Regarding the architecture, Gemma 3 employs a shared or tied language model (LM) head for its word embeddings, as indicated by its linear layer configuration, where the LM head weights are tied to the input embeddings.
Similarly, Cohere recently launched Command A, a model that delivers top performance with lower hardware costs than leading proprietary and open-weight models like GPT-4o and DeepSeek-V3.
According to the company, it is well-suited for private deployments, excelling in business-critical agentic and multilingual tasks while running on just two GPUs, whereas other models often require up to 32.
“With a serving footprint of just two A100s or H100s, it requires far less compute than other comparable models on the market. This is especially important for private deployments,” the company said in its blog post.
It offers a 256k context length—twice that of most leading models—allowing it to process much longer enterprise documents. Other key features include Cohere’s advanced retrieval-augmented generation (RAG) with verifiable citations, agentic tool use, enterprise-grade security, and strong multilingual performance.
Microsoft recently launched Phi-4-multimodal and Phi-4-mini, the latest additions to its Phi family of small language models (SLMs). These models are integrated into Microsoft’s ecosystem, including Windows applications and Copilot+ PCs.
Earlier this year, NVIDIA launched a compact supercomputer called DIGITS for AI researchers, data scientists, and students worldwide. It can run LLMs with up to 200 billion parameters locally, and with two units linked together, models twice the size can be supported, according to NVIDIA.
Moreover, open-source frameworks facilitate running LLMs on a single GPU. Predibase’s open-source project, LoRAX, allows users to serve thousands of fine-tuned models on a single GPU, cutting costs without compromising speed or performance.
LoRAX supports a number of LLMs as the base model including Llama (including Code Llama), Mistral (including Zephyr), and Qwen.
It features dynamic adapter loading, instantly merging multiple adapters per request to create powerful ensembles without blocking concurrent requests.

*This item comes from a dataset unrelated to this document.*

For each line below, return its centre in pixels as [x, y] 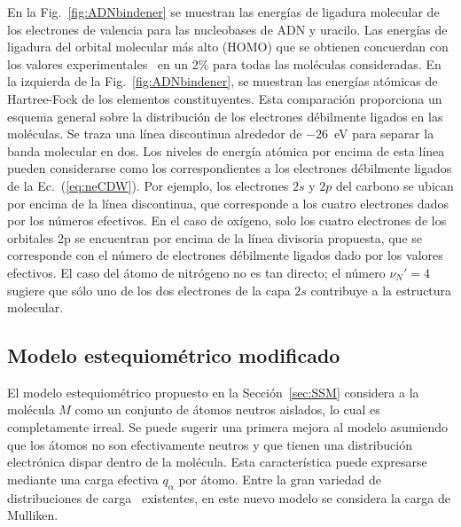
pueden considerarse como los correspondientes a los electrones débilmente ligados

Heterogeneous continuous batching packs requests using different adapters into the same batch, ensuring low latency and stable throughput.
Adapter exchange scheduling optimises memory management by asynchronously preloading and offloading adapters between GPU and CPU memory. High-performance inference optimisations, including tensor parallelism, pre-compiled CUDA kernels, quantisation, and token streaming, further improve speed and efficiency.

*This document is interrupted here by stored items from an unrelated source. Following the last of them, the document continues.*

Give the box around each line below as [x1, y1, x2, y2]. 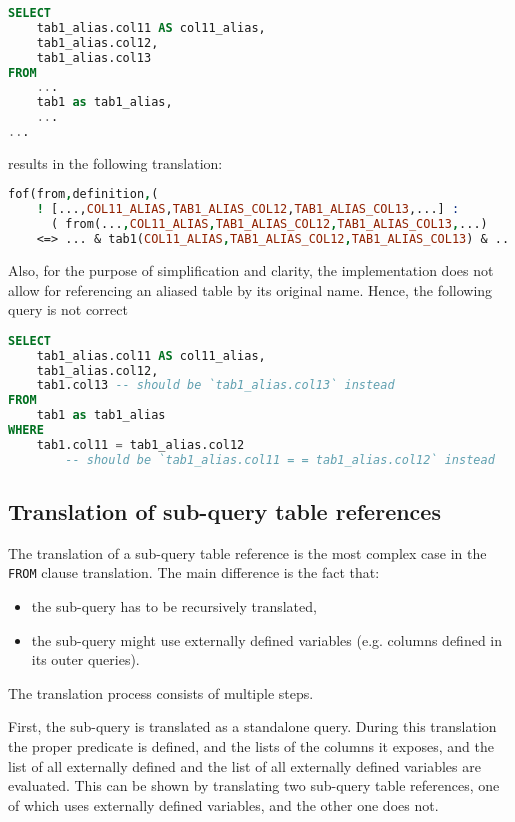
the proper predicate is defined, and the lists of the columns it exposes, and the [8, 736, 494, 757]
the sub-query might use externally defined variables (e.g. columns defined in [31, 629, 503, 650]
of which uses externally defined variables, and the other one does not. [8, 794, 439, 815]
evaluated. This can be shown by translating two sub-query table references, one [8, 775, 500, 796]
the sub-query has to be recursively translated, [31, 596, 317, 617]
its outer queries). [31, 649, 140, 670]
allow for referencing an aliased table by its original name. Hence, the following [8, 279, 493, 300]
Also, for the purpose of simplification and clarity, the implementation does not [8, 259, 494, 280]

Running LLMs Without a GPU?
A few days ago, AIM spoke to John Leimgruber, a software engineer from the United States with two years of experience in engineering, who managed to run the 671-billion-parameter DeepSeek-R1 model without GPUs. He achieved this by running a quantised version of the model on a fast NVM Express (NVMe) SSD.
Leimgruber used a quantised, non-distilled version of the model, developed by Unsloth AI—a 2.51 bits-per-parameter model, which he said retained good quality despite being compressed to just 212 GB.

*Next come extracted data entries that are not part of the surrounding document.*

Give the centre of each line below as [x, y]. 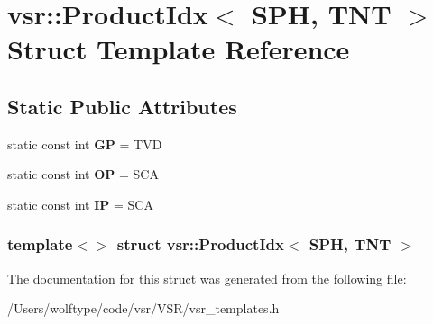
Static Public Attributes [122, 106]
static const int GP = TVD [85, 144]
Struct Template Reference [179, 49]
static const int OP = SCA [83, 174]
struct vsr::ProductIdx [200, 244]
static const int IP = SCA [80, 204]
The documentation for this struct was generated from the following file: [207, 278]
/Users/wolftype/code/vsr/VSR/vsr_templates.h [143, 308]
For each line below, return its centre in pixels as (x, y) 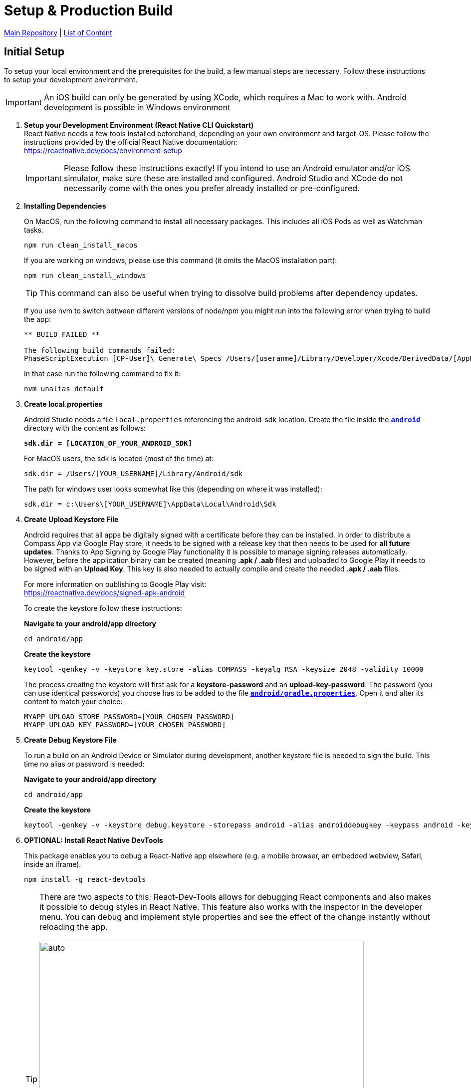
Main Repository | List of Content (58, 32)
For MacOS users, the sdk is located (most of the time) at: (119, 458)
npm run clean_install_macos (81, 245)
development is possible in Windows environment (137, 107)
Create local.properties (63, 404)
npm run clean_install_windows (85, 275)
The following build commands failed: (100, 350)
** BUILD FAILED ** (62, 334)
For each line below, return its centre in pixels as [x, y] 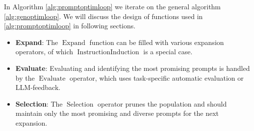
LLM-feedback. [38, 87]
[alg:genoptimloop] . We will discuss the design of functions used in [103, 16]
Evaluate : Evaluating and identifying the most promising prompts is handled [133, 68]
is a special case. [168, 52]
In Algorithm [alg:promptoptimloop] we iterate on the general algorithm [113, 6]
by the [25, 77]
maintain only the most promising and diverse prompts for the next [117, 113]
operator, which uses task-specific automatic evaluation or [157, 77]

However, the model is natively built on 8 bits, which makes it efficient by default.
Leimgruber ran the model after disabling his NVIDIA RTX 3090 Ti GPU on his gaming rig, with 96 GB RAM and 24 GB VRAM.
He explained that the “secret trick” is to load only the KV cache into RAM while allowing llama.cpp to handle the model files using its default behaviour—memory-mapping (mmap) them directly from a fast NVMe SSD. “The rest of your system RAM acts as disk cache for the active weights,” he said.
With LLMs now running on a single GPU—or even without one—AI is becoming more practical for everyone. As hardware improves and new techniques emerge, AI will become even more accessible, affordable, and powerful in the years ahead.